Из-за грохающей запорами двери еще различалось удаляющееся «ебтит-твою-рас-туды», а дежурный, приложив к кормушке ухо, шептал в тишину камеры: «Приказывает обеспечить водой, сантехниками и газетами, ебтит-нашу-рас-туды, чтоб мы сдохли…» Он отскочил от открывающейся кормушки, куда всунулась обиженная мордень белоголового дубака.
– Сдали меня, сдали мрази… Ну я тя, морда антисоветская, приловлю…
Жаркая волна хохота ударила его в лоб и щеки, и он исчез, хлопнув кормушкой.
– Как думаешь, Матвеич, напишет он рапорта?
– Да брось ты, Голуба… – Какие рапорты? – Берет возбужденно совал Матвеичу сигарету. – А хорошо ты его, Матвеич, оттянул… И откуда ты только помнишь чушь эту всю про совещания, да еще и с числами?
– А я и не помню. – Матвеич разделся и устраивался у себя. – Так ведь и он не помнит, и черт его знает, говорят они там про газеты или не говорят.
– Мужики, – сообщил радостно Ларек, – ничегошеньки я не понял, но проветрилось классно… Так будут толкан чистить?
Опять мощный хохот вспорол тишину.
Вместе со всеми смеялся радостно и Вадим, забыв, как необходим ему только что был толкан, который еще неизвестно когда прочистят, видя вокруг себя вполне дружелюбные лица и соединенный с этими лицами общей победой, да-да, победой, посрамлением врагов своих, которым не помогли на этот раз ни дубинки их, ни карцеры, ни все остальные удавки, что без числа у них… Значит, и здесь можно жить, можно выжить и вытерпеть, не надо только бояться, не надо стараться угадать и угодить… Ах, сладостное похмелье победы, вскруживающее слабые головы…
Камера заново накалялась, и, пока еще дышалось легко, со всех сторон доносился разнородный гомон – возбуждение падало медленно, как бы выталкиваясь густеющим жаром.
Вадим поймал сияющий взгляд Голубы, умастившегося снова рядом с Матвеичем, и, обнаглев сопричастностью к общей радости, приложил два пальца к губам, прося закурить, прося сигарету в эти два пальца.

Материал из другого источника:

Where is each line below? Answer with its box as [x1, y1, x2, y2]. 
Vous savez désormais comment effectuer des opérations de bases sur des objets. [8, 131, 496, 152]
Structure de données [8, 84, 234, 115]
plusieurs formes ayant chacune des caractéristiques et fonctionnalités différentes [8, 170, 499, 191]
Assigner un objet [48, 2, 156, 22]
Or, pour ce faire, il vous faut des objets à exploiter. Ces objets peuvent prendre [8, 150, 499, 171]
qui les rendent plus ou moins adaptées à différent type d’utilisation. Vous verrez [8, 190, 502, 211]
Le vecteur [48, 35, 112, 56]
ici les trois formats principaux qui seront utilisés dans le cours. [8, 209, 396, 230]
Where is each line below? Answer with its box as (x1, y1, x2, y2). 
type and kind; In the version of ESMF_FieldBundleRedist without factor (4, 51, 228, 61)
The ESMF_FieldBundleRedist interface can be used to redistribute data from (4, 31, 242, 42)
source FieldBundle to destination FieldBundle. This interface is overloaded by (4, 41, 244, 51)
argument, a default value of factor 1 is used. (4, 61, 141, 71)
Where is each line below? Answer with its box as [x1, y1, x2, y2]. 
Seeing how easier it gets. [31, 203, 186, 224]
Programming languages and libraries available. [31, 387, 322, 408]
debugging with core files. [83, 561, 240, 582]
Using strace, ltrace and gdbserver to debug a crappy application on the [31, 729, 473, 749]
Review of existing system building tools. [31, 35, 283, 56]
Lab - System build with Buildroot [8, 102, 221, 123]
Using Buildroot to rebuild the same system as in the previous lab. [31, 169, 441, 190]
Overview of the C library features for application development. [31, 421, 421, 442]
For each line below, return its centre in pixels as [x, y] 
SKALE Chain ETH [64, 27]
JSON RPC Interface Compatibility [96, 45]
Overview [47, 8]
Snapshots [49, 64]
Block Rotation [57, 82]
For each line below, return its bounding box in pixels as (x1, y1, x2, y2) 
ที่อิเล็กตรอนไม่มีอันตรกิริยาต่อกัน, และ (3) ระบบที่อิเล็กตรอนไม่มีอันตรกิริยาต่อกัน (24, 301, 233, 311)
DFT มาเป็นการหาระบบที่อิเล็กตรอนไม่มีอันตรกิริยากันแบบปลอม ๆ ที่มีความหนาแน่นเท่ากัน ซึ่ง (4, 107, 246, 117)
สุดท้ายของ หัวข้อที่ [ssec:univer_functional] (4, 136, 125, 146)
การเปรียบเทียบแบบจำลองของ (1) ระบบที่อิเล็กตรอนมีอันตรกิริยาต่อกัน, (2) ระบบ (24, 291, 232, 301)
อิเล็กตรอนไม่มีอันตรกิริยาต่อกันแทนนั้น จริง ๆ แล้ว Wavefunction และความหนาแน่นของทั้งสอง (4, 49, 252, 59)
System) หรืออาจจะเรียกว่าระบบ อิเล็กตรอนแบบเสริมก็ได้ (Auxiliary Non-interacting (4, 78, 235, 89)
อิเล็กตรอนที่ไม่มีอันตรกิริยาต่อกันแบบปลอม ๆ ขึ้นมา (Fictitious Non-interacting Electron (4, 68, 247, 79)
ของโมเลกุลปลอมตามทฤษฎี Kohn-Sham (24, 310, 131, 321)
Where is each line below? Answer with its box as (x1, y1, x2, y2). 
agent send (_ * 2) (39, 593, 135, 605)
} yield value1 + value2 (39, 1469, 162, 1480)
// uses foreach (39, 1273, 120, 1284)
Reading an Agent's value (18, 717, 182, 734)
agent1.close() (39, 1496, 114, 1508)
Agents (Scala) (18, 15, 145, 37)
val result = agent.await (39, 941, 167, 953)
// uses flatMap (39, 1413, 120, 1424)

– В зоопарке опять курева нет? – добродушно хмыкнул Голуба, бросая зажженную сигарету, и Вадим уверен был, что не охлестнет сейчас никто требованием покурить.
Он разминал сигарету и думал, что лучше бы ее притушить и запрятать – сегодня и без того с куревом везло, но накатила всегдашняя невозможность найти самое лучшее решение, и сигарета совсем уж бесполезно дымила в его вялой руке, попусту сжигая драгоценный табак.

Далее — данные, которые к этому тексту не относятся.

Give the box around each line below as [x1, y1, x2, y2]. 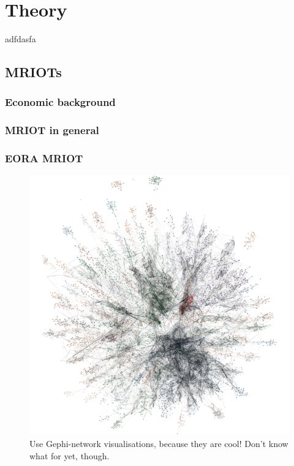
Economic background [5, 94, 116, 110]
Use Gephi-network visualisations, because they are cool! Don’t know [29, 437, 288, 449]
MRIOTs [5, 62, 62, 81]
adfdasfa [5, 32, 36, 45]
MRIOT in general [5, 122, 99, 138]
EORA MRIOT [5, 151, 83, 166]
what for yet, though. [29, 449, 110, 462]
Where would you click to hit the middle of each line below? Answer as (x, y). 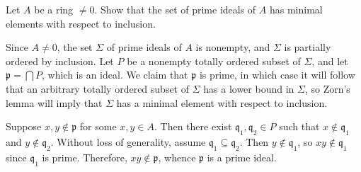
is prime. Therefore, (85, 157)
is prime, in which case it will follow (277, 75)
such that (299, 126)
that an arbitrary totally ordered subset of (97, 88)
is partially (308, 47)
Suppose (24, 126)
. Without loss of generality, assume (128, 141)
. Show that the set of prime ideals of (175, 9)
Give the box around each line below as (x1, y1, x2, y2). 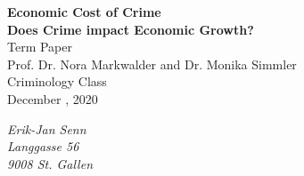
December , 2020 (7, 89, 98, 108)
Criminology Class (7, 72, 107, 91)
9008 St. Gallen (7, 154, 93, 172)
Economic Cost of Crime (7, 3, 161, 20)
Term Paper (7, 37, 72, 56)
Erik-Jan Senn (7, 119, 86, 138)
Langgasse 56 (7, 137, 79, 156)
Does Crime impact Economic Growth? (7, 20, 254, 38)
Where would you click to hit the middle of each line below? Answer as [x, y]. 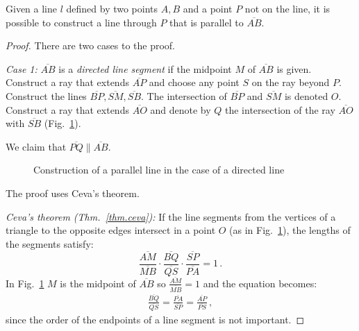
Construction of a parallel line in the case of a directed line [159, 170]
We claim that [36, 146]
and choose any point [194, 82]
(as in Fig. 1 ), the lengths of [290, 230]
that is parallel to [207, 22]
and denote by [181, 109]
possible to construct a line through [81, 22]
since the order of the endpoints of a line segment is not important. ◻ [155, 320]
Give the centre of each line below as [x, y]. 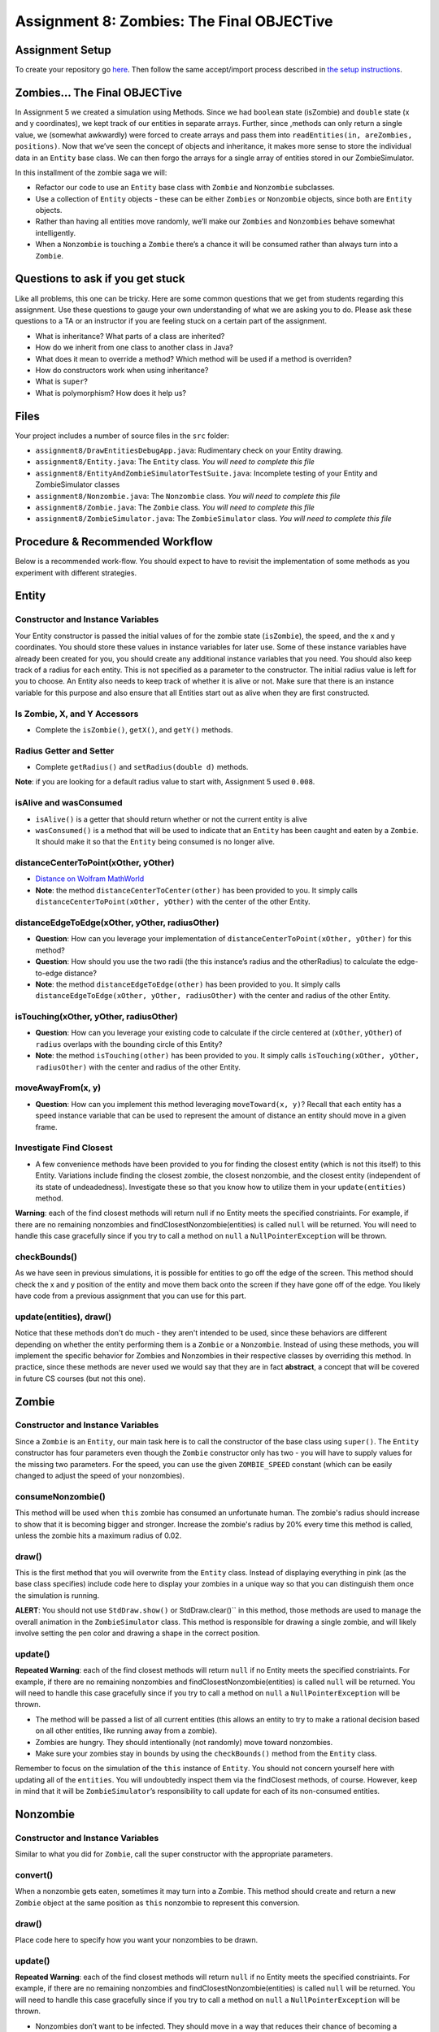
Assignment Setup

– Приготовиться к прогулке! – рявкнуло из-за двери, и камера зашевелилась: со всех сторон, шурша одеждой, выползали в проход арестанты, скрипели шконки, кто-то искал тапки, у кого-то затерялась футболка… В проходе уже невозможно было протолкаться, а сверху все лезли и лезли замороченные оцепенением духоты и бездействия бледные, грязные, с клочьями волос на выстриженных в спешке макушках и лицах люди – все еще люди…
Резкими голосами дубаков за дверью и лязгом запоров началась операция по выводу камеры на прогулку.

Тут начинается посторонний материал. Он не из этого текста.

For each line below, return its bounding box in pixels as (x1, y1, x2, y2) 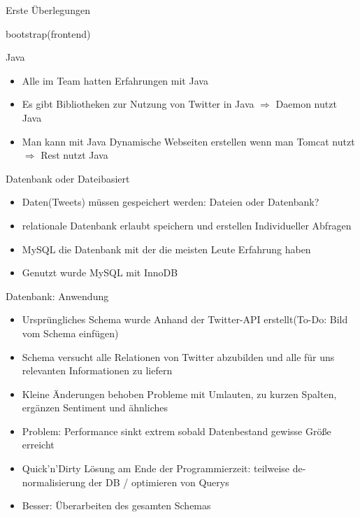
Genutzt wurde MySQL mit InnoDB (22, 265, 178, 280)
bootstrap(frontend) (6, 26, 91, 41)
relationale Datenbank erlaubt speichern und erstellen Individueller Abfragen (22, 218, 352, 232)
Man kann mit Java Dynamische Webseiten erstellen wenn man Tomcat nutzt (22, 134, 355, 148)
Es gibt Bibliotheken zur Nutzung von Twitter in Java (22, 97, 254, 111)
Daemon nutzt (275, 97, 337, 111)
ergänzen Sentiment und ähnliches (22, 400, 168, 415)
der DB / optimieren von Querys (88, 474, 229, 489)
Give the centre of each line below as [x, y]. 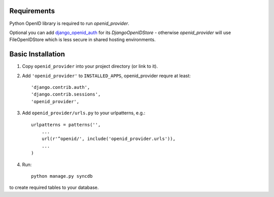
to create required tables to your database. [54, 187]
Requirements [32, 11]
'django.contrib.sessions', [66, 94]
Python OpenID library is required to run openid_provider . [69, 23]
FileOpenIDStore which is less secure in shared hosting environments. [82, 40]
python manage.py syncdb [62, 176]
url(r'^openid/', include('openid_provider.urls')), [109, 139]
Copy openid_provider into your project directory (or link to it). [90, 67]
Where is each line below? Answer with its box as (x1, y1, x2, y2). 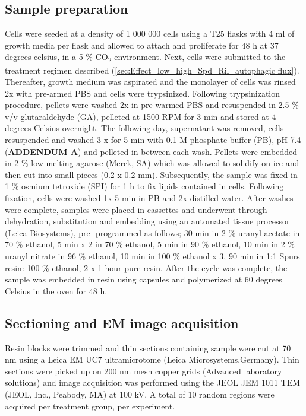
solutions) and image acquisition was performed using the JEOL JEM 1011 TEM (5, 376, 301, 389)
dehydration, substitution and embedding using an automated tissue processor (5, 215, 290, 227)
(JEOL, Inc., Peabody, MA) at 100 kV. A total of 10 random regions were (5, 388, 275, 400)
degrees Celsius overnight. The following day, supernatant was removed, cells (5, 122, 284, 134)
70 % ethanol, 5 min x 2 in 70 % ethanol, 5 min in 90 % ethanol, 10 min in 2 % (5, 238, 295, 250)
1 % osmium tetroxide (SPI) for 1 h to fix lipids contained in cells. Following (5, 180, 284, 192)
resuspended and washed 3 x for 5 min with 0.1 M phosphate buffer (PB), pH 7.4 (5, 134, 301, 146)
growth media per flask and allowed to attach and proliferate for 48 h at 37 (5, 39, 279, 51)

Жильцы «девять-восемь» выскальзывали по одному в распахнутую настежь дверь, а дубак и дубачка громко отсчитывали количество. Дубак – не белоголовенький, а другой – сдавал поголовье, дубачка – выводная – принимала. Сегодня повезло, и пересчитывали камеру устно, не отбивая каждый счет поощряющим ударом киянки, но киянка у сдающего раскачивалась в руке, и потому проскользнуть в дверь старались не мешкая. Камера быстро освобождалась. В пустеющий проход спрыгнули Голуба с Матвеичем, потом – Берет, и последним уже, вразвалочку, двинулся к выходу Пеца, но и он в дверном проеме уширил шаг.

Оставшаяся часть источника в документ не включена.